The future of forensic genomics is here. Next-generation sequencing (NGS) is “now generation” and is transforming the capabilities of human identification laboratories. Massively parallel sequencing (MPS) systems enable simultaneous analysis of forensically relevant genetic markers to improve efficiency, capacity, and resolution, bringing modern science in place of outmoded DNA fingerprinting.

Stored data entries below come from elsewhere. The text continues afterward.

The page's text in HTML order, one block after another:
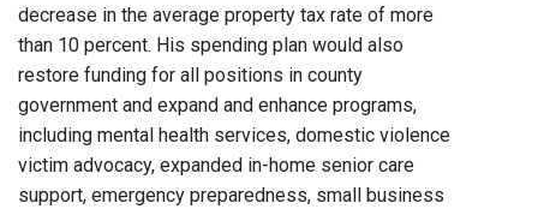
decrease in the average property tax rate of more
than 10 percent. His spending plan would also
restore funding for all positions in county
government and expand and enhance programs,
including mental health services, domestic violence
victim advocacy, expanded in-home senior care
support, emergency preparedness, small business

Background and Limitations of CE-Based DNA Typing

Genotyping of short tandem repeat (STR) loci based on length-based amplicon detection has been used in forensic biology for over 20 years.1-5 This method uses amplification by polymerase chain reaction (PCR) of STRs, separation by capillary electrophoresis (CE) and allele typing using fluorescent fragment sizing.6 Genotyping of short tandem repeats (STRs) on autosomal, X, and Y chromosomes, and different classes of single nucleotide polymorphisms (SNPs), may be performed in separate CE assays and workflows,7 with commercially available solutions or “home brew” approaches.

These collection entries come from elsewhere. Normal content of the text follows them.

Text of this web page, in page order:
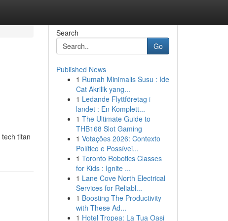
titan
Search
Go
Published News
1 Rumah Minimalis Susu : Ide
Cat Akrilik yang...
1 Ledande Flyttföretag i
landet : En Komplett...
1 The Ultimate Guide to
THB168 Slot Gaming
1 Votações 2026: Contexto
Político e Possívei...
1 Toronto Robotics Classes
for Kids : Ignite ...
1 Lane Cove North Electrical
Services for Reliabl...
1 Boosting The Productivity
with These Ad...
1 Hotel Tropea: La Tua Oasi
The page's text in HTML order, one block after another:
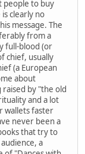
people to buy
clearly no
message. The
from a
full-blood (or
chief, usually
(a European
about
by "the old
and a lot
wallets faster
never been a
that try to
a

While CE-based assays served the forensic community well for the past two decades, they also bear limitations in throughput, scalability, and allelic resolution. For example, CE limits the total number and classes of loci that can be multiplexed together. This is due in part to the restriction on the number of loci that can be amplified and detected simultaneously to avoid size overlap of fluorescently tagged amplicons. The maximum number to date is limited to ~24 loci using CE.8-9 Second, CE-based assays don’t accommodate sample multiplexing and, therefore, samples must be processed individually. Third, CE-based analysis with length-based typing cannot capture sequence differences present in alleles of the same length. This impedes mixture detection and resolution. Fourth, CE-based typing may not provide complete results on forensic DNA casework samples containing low amounts of template DNA that are either degraded, inhibited, or both. Thus, decisions may be required to determine which assay/workflow might be most effective with these limited, degraded samples a priori. Iterative testing utilizes more input DNA with each kit or method attempted, in search of a “full profile.” Sixth, in the event of exclusionary results or no DNA database hit, CE-based STR DNA results do not provide investigative lead information, and result in a genetic dead end.

 Advantages of Next-Generation Sequencing

Next-generation sequencing, also known as massively parallel sequencing, has been around for over a decade.10 Major advances in NGS now provide low cost, large-volume sequencing capabilities that are actively applied to various questions in areas such as evolutionary biology,11 oncology,12 microbial genomics,13 agrigenomics,14 and disease genomics15 worldwide.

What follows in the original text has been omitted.